Taking a closer look into layer 2 of the architecture from Figure 8, we can identify the following entities:

• e-Vote secure IoT device with a secure element, which runs the cryptographic functions for the ECDSA and securely stores the keys.
• e-Vote blockchain client interface, which is a browser (e.g., Chrome, Firefox, Edge, Opera, etc.) extension/application that natively connects to the first component.
• The voter who acts anonymously in the blockchain but presents a valid e-VUID blindly signed by the e-Vote Authority. In addition, the voter operates the first and second component to create the proper anonymous vote according to the smart contract. The vote is a special transaction that will be processed by the EVM and replicated in all blockchain nodes. Because the voter may not have the required hardware to run a full Ethereum node, an open-source library such as web3js or ethers.io can be used in order to submit the transactions to the 4-th component.
• Open-source e-vote Ethereum blockchain gateway. For the PoC, the authors used infura.io gateway, but this is not open-source, although is free of usage with some certain limitations. This component must be open-source to avoid any concern regarding malicious behavior. The component is responsible for receiving the transactions via HTTPs interface but fully cooperating and running a full Ethereum node including the communication with the EVM.

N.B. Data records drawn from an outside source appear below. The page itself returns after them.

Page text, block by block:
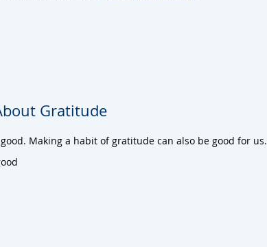
Gratitude
Making a habit of gratitude can also be good for us.
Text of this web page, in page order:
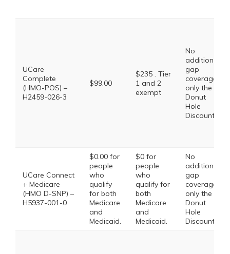
UCare
Complete
(HMO-POS) –
H2459-026-3
$99.00
$235 . Tier
1 and 2
exempt
No
additional
gap
coverage,
only the
Donut
Hole
Discount
UCare Connect
+ Medicare
(HMO D-SNP) –
H5937-001-0
$0.00 for
people
who
qualify
for both
Medicare
and
Medicaid.
$0 for
people
who
qualify for
both
Medicare
and
Medicaid.
No
additional
gap
coverage,
only the
Donut
Hole
Discount
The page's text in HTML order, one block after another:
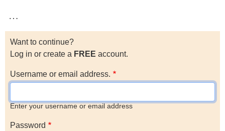
…
Want to continue?
Log in or create a FREE account.
Username or email address.
Enter your username or email address
Password
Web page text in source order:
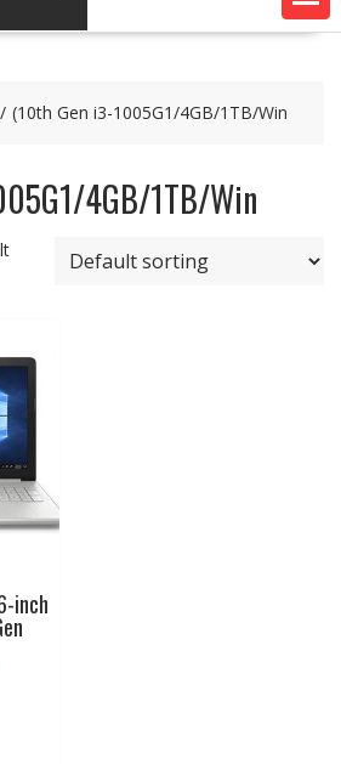
(10th Gen i3-1005G1/4GB/1TB/Win
4GB/1TB/Win
inch
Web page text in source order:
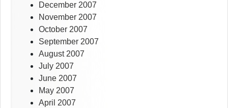
December 2007
November 2007
October 2007
September 2007
August 2007
July 2007
June 2007
May 2007
April 2007
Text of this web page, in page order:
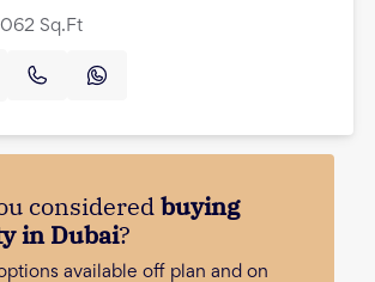
Sq.Ft
consideredbuying
in Dubai?
available off plan and on
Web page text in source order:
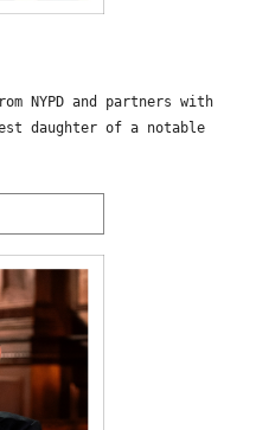
NYPD and partners with
daughter of a notable
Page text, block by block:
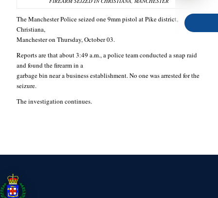
The Manchester Police seized one 9mm pistol at Pike district,
Christiana,
Manchester on Thursday, October 03.
Reports are that about 3:49 a.m., a police team conducted a snap raid
and found the firearm in a
garbage bin near a business establishment. No one was arrested for the
seizure.
The investigation continues.
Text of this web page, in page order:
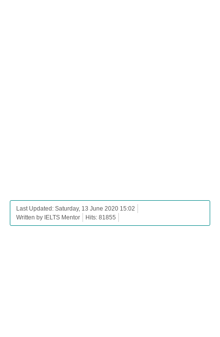
Last Updated: Saturday, 13 June 2020 15:02
Written by IELTS Mentor
Hits: 81855
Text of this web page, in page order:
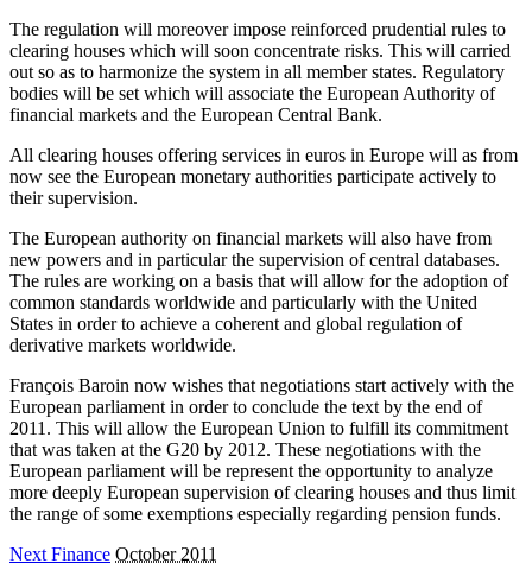
The regulation will moreover impose reinforced prudential rules to
clearing houses which will soon concentrate risks. This will carried
out so as to harmonize the system in all member states. Regulatory
bodies will be set which will associate the European Authority of
financial markets and the European Central Bank.
All clearing houses offering services in euros in Europe will as from
now see the European monetary authorities participate actively to
their supervision.
The European authority on financial markets will also have from
new powers and in particular the supervision of central databases.
The rules are working on a basis that will allow for the adoption of
common standards worldwide and particularly with the United
States in order to achieve a coherent and global regulation of
derivative markets worldwide.
François Baroin now wishes that negotiations start actively with the
European parliament in order to conclude the text by the end of
2011. This will allow the European Union to fulfill its commitment
that was taken at the G20 by 2012. These negotiations with the
European parliament will be represent the opportunity to analyze
more deeply European supervision of clearing houses and thus limit
the range of some exemptions especially regarding pension funds.
Next Finance October 2011
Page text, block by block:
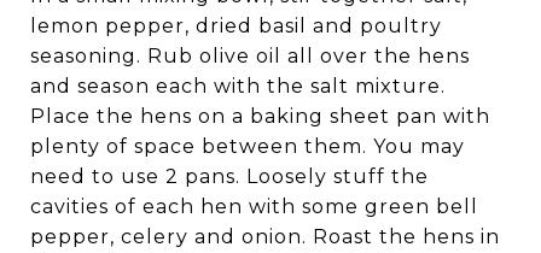
lemon pepper, dried basil and poultry
seasoning. Rub olive oil all over the hens
and season each with the salt mixture.
Place the hens on a baking sheet pan with
plenty of space between them. You may
need to use 2 pans. Loosely stuff the
cavities of each hen with some green bell
pepper, celery and onion. Roast the hens in
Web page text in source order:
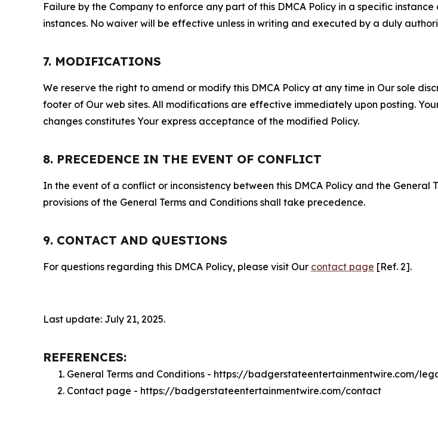
Failure by the Company to enforce any part of this DMCA Policy in a specific
instances. No waiver will be effective unless in writing and executed by a duly
7. MODIFICATIONS
We reserve the right to amend or modify this DMCA Policy at any time in Our sole
footer of Our web sites. All modifications are effective immediately upon posting.
changes constitutes Your express acceptance of the modified Policy.
8. PRECEDENCE IN THE EVENT OF CONFLICT
In the event of a conflict or inconsistency between this DMCA Policy and the
provisions of the General Terms and Conditions shall take precedence.
9. CONTACT AND QUESTIONS
For questions regarding this DMCA Policy, please visit Our contact page [Ref. 2].
Last update: July 21, 2025.
REFERENCES:
General Terms and Conditions - https://badgerstateentertainmentwire.com/
Contact page - https://badgerstateentertainmentwire.com/contact
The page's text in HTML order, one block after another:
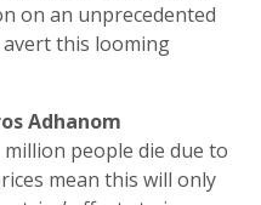
on an unprecedented
avert this looming
Adhanom
million people die due to
mean this will only
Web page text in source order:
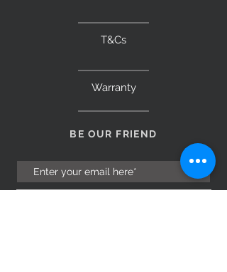
T&Cs
Warranty
BE OUR FRIEND
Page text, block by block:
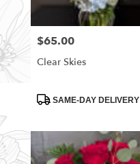
Price:
$65.00
Clear Skies
ProductSAME-DAY DELIVERY
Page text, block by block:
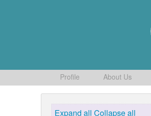
Profile About Us
Expand all Collapse all
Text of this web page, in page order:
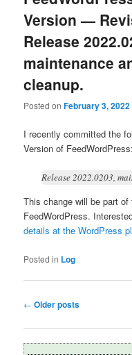
Version —
Release
maintenance
cleanup.
Posted onFebruary 3, 2022
I recently committed the
Version of FeedWordPress:
Release 2022.0203,
This change will be part
FeedWordPress.
details at the WordPress
Posted in Log
Post
← Older posts
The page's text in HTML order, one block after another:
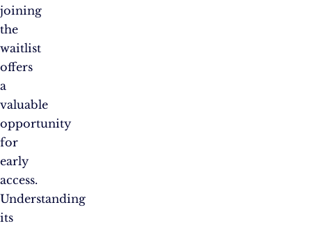
joining
the
waitlist
offers
a
valuable
opportunity
for
early
access.
Understanding
its
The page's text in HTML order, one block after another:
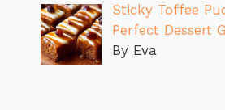
Sticky Toffee
Perfect Dessert
By Eva
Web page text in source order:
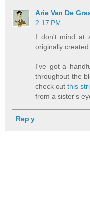
Arie Van De
2:17 PM
I don't mind at
originally created
I've got a
throughout the
check outthis
from a sister's
Reply
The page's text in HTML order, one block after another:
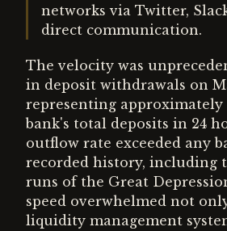
networks via Twitter,
direct communication.
The velocity was
in deposit withdrawals on
representing approximately
bank's total deposits in 24
outflow rate exceeded any
recorded history, including
runs of the Great
speed overwhelmed not
liquidity management
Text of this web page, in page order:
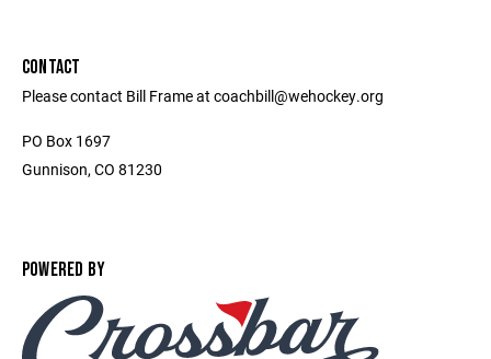
CONTACT
Please contact Bill Frame at coachbill@wehockey.org
PO Box 1697
Gunnison, CO 81230
POWERED BY
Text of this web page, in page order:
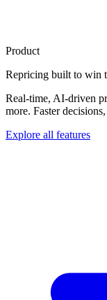
Product
Repricing built to win
Real-time, AI-driven
more. Faster
Explore all features

• The node is running a software Ethereum client such as Parity or Geth. The main Ethereum clients use two different database software solutions to store their tries. Parity, which is Ethereum’s Rust client, uses rocksdb, whereas the Geth client and Ethereum’s Go, C++ and Python clients all use leveldb. Each full-node client (Parity or Geth) manages the transactions, the state machine, and execution of the EVM—Ethereum Virtual Machine—for each transaction and contract by executing them into EVM.
• Transaction database stores all transactions and is replicated by each node client (component 5) after Proof of Work consensus across the network using ÐΞVp2p Wire Protocol. As mentioned before, the node client Parity uses rocksdb, and Geth uses leveldb.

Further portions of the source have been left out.